== EXERCISE PROMPT ==
Among the entries below, count each line holding the word "instance". Write only the number.

─── DATA FOR ANALYSIS ───

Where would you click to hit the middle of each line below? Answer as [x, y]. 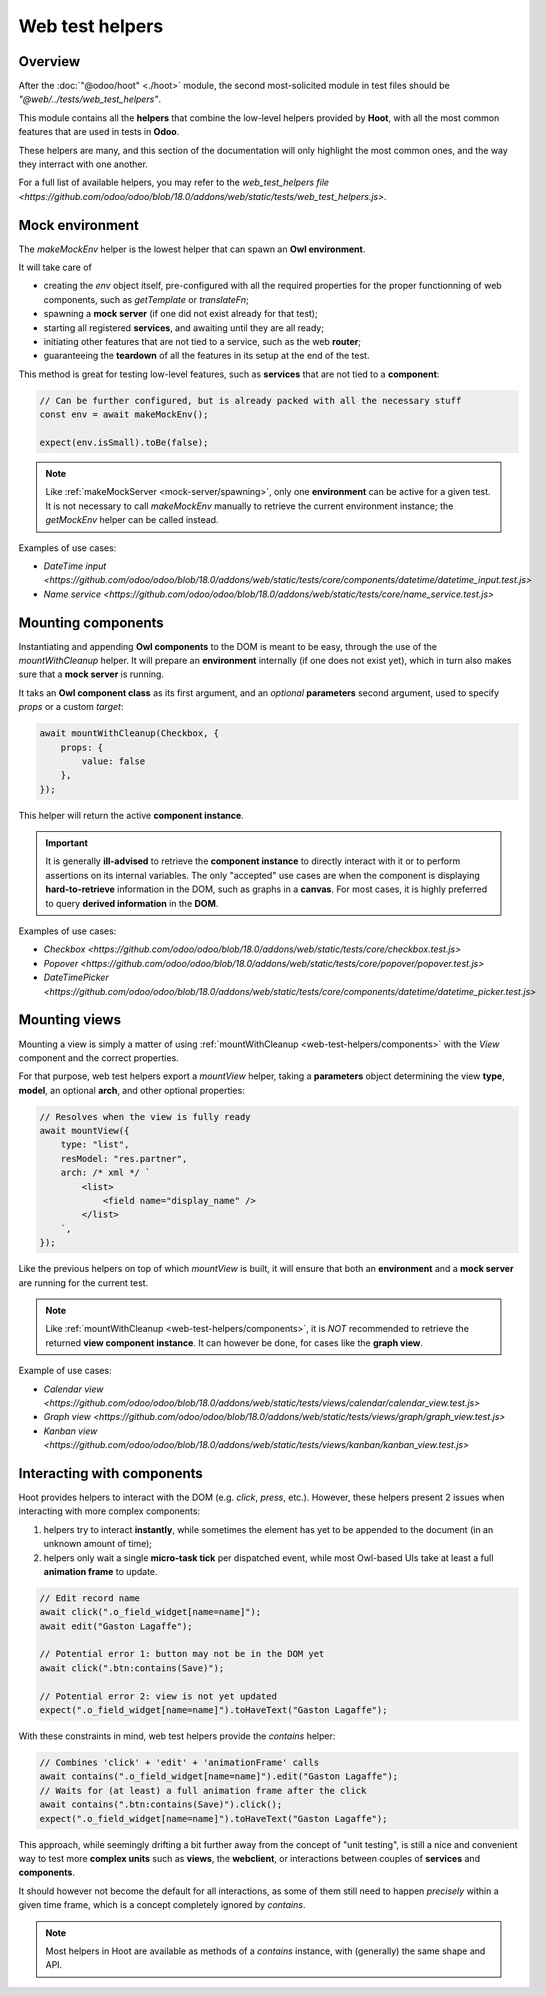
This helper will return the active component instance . [131, 815]
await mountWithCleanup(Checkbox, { [129, 733]
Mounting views [70, 1020]
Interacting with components [111, 1473]
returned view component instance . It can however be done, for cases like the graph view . [234, 1342]
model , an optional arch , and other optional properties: [131, 1090]
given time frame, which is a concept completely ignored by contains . [162, 1905]
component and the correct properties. [98, 1057]
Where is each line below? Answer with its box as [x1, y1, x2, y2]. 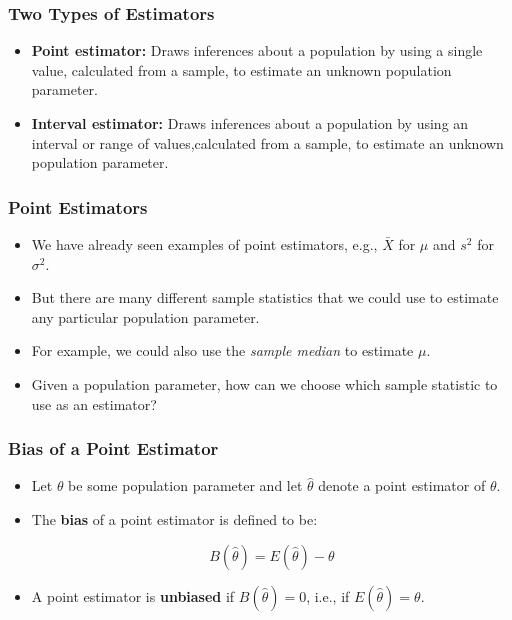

───

== WRITTEN RESPONSE ==
2